# Natural terrains modeling

This study is performed in the frame of a contract with Dassault Aviation.

The problem posed by Dassault Aviation is that of digital terrains assessment. Typically, several sets of digital data are available for a single region. They originate from different modalities (e.g. radar images, geographical data . . .), have different resolutions, contain errors, and are locally incomplete. The challenge is to merge these data so as to obtain both a more reliable description *and *a “grade” for each point, i.e. a number assessing the confidence one has in this particular value.

Our strategy is to model terrains with well-chosen stochastic processes, to estimate the parameters of the models, and then to use standard tools from statistics to qualify each point.

A first possibility is to use mBm, which was precisely invented with this application in mind.

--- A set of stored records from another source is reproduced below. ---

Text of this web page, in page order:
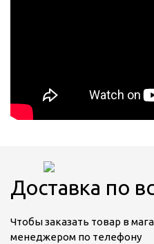
Доставка по
Чтобы заказать товар в
менеджером по телефону
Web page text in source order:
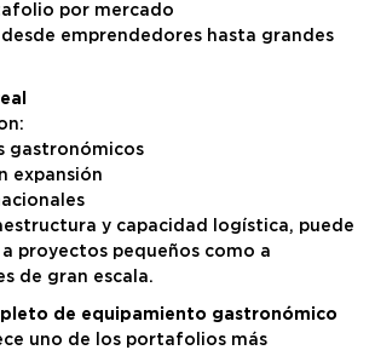
por mercado
emprendedores hasta grandes
gastronómicos
expansión
y capacidad logística, puede
proyectos pequeños como a
de gran escala.
de equipamiento gastronómico
uno de los portafolios más
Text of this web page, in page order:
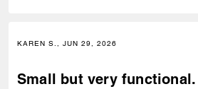
KAREN S., JUN 29, 2026
Small but very functional.
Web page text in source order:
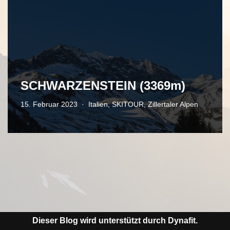
SCHWARZENSTEIN (3369m)
15. Februar 2023 Italien,SKITOUR,Zillertaler Alpen
Dieser Blog wird unterstützt durch Dynafit.
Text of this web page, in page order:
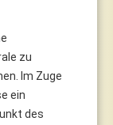
zu
Im Zuge
ein
des
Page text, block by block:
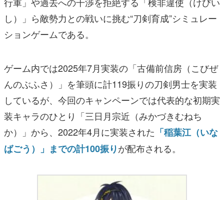
し）」ら敵勢力との戦いに挑む“刀剣育成”シミュレー
ションゲームである。
ゲーム内では2025年7月実装の「古備前信房（こびぜ
んのぶふさ）」を筆頭に計119振りの刀剣男士を実装
しているが、今回のキャンペーンでは代表的な初期実
装キャラのひとり「三日月宗近（みかづきむねち
か）」から、2022年4月に実装された 「稲葉江（いな
ばごう）」までの計100振りが配布される。

More recently, we have used the SRMP as an alternative and sometimes more adapted model. Results using this last approach mainly show two facts:

- on small enough zones, natural terrains do indeed exhibit a measurable relation between altitude and regularity, so that a modelling with a self-regulating process makes sense,
- estimation of the g function of the SRMP indicates that young mountains (such as Himalaya and the Rocky Mountains) behave differently from older ones (such as Tibesti and Massif Central): for young mountains, points at higher altitudes are more irregular. The reverse seems to be true for old mountains, possibly due to erosion phenomena (see figure below).

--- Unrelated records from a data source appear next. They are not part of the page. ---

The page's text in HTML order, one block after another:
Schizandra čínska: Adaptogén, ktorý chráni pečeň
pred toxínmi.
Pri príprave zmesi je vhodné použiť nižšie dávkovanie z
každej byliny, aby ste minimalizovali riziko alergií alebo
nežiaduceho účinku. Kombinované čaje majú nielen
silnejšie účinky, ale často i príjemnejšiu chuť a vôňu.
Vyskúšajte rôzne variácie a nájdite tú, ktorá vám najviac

Our current work focuses on:

- the search for better estimation methods of the parameters of the mBm modelling the terrains,
- a more thorough exploration of the relevance of SRP for terrain modelling, along with robust estimation methods,
- the development of an interpolation method based on local regularity, allowing to assess the quality of the available data.

In each cell, the upper-right figure is the original image of size 512x512 pixels. The upper-left figure displays the exponent at each point of the image and the lower figure shows the density of the scatter plot in the “altitude-exponent” plane.